» **Exercise instructions**
Would you repeat the data below exactly, taking out the images?

» **Data provided**
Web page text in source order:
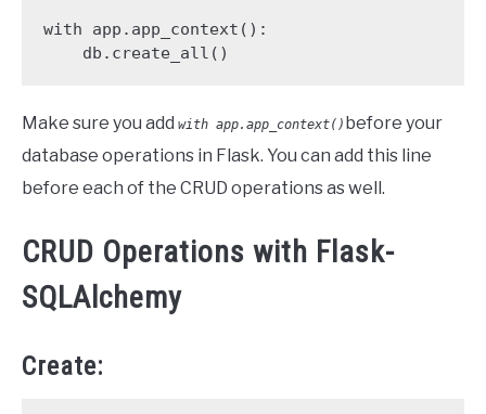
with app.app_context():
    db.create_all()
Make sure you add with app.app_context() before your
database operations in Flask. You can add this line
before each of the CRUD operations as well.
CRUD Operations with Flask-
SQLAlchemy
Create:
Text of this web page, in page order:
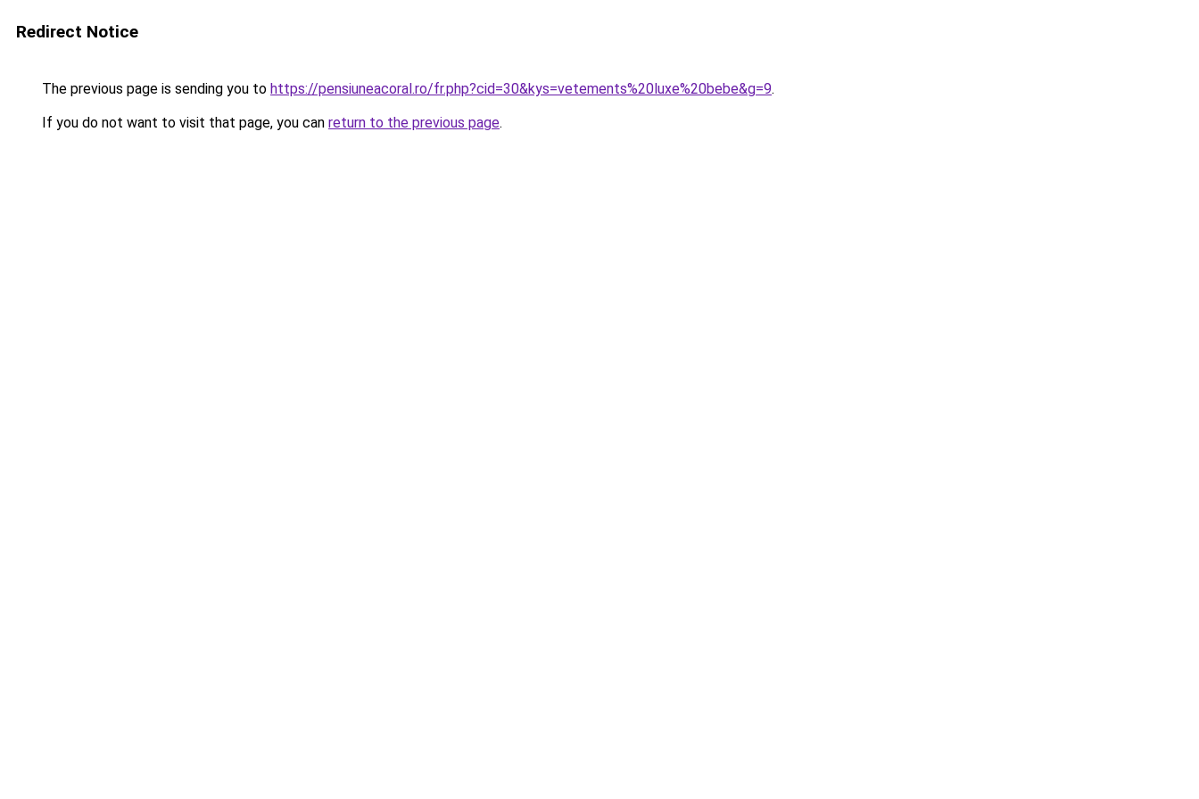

» **Written response**
Web page text in source order:
with app.app_context():
    db.create_all()
Make sure you add with app.app_context() before your
database operations in Flask. You can add this line
before each of the CRUD operations as well.
CRUD Operations with Flask-
SQLAlchemy
Create:
Text of this web page, in page order:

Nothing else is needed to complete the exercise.